Sythesis of Glycopeptide Nanoparticles and Investigation of Their Efficacy in Cancer Therapy

Platinum drugs are highly efficient in the treatment of cancer despite of their adverse side effects. To reduce side-effects, development of nanocarriers with precise biological functions is a critical requirement. Platinum... [ view full abstract ]

Platinum drugs are highly efficient in the treatment of cancer despite of their adverse side effects. To reduce side-effects, development of nanocarriers with precise biological functions is a critical requirement. Platinum drugs are most commonly delivered by conjugating the drug directly to the drug carrier, less via physical encapsulation. The therapeutic potency of platinum-based anticancer drugs can be substantially improved through the use of polymeric nanocarrier systems to target cancer cells efficiently.

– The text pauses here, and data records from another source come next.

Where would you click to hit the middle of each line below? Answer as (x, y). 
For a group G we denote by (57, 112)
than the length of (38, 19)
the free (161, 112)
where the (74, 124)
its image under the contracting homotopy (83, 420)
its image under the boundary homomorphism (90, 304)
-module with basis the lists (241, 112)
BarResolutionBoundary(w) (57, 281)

In this work, we synthesised a series of glycopeptide triblock copolymers with three different sugars able to self-assemble into nanoparticles when conjugated with cis-platin (cis-Pt). The monomer trimethylsilyl-protected propargyl methacrylate (TMSpMA) was polymerized in the presence of a furan protected maleimide functionalized reversible addition-fragmentation chain transfer (RAFT) agent. P(TMSpMA) Macro-RAFT agent was then chain extented with the monomer of 1,1-Di-tert-butyl 3-(2-(Methacryloyloxy)ethyl)-butane-1,1,3-tricarboxylate (MAETC). On the other hand, poly(β-benzyl L-glutamate) (PBLG) was prepared through the ring-opening polymerization of BLG-NCA and PBLG was coupled with P(TMSpMA-b-MAETC) via click reaction to give corresponding triblok glycopeptide polymer. After deprotection of trimethylsilyl units, a range of glucosylated triblock copolymer were synthesized by reacting a mixture of 2-azideoethyl β-D-glucopyranoside (GlcEtN₃), 2-azideoethyl β-D-mannopyranoside (ManEtN₃) and 2-azidoethyl β-L-fucopyranoside (FucEtN₃) with P(PMA-b-MAETC-b-PLBG) using copper-catalyzed azide−alkyne cycloaddition (CuAAC). The resulting polymer was used as a macromolecular ligand for the conjugation with platinum drug. Thermogravimetric analysis revealed full conjugation. The resulting drug loaded nanoparticles had hydrodynamic diameters of around 100 nm.

They were all readily taken up intracellularly by the breast cancer cell lines MCF-7 and MDA-MB-231, prostat cancer cell line PC3 and the renal cancer cell line 769-P. All cell lines expressed a high preference for the fucosylated nanoparticles. The nanocarriers were themselves nontoxic, but exhibited high cytotoxicity and increased efficacy when conjugated with the cis-Pt drug. This finding suggests that these glycopeptide based nanoparticles can be used for targeted drug delivery toward cancer cells.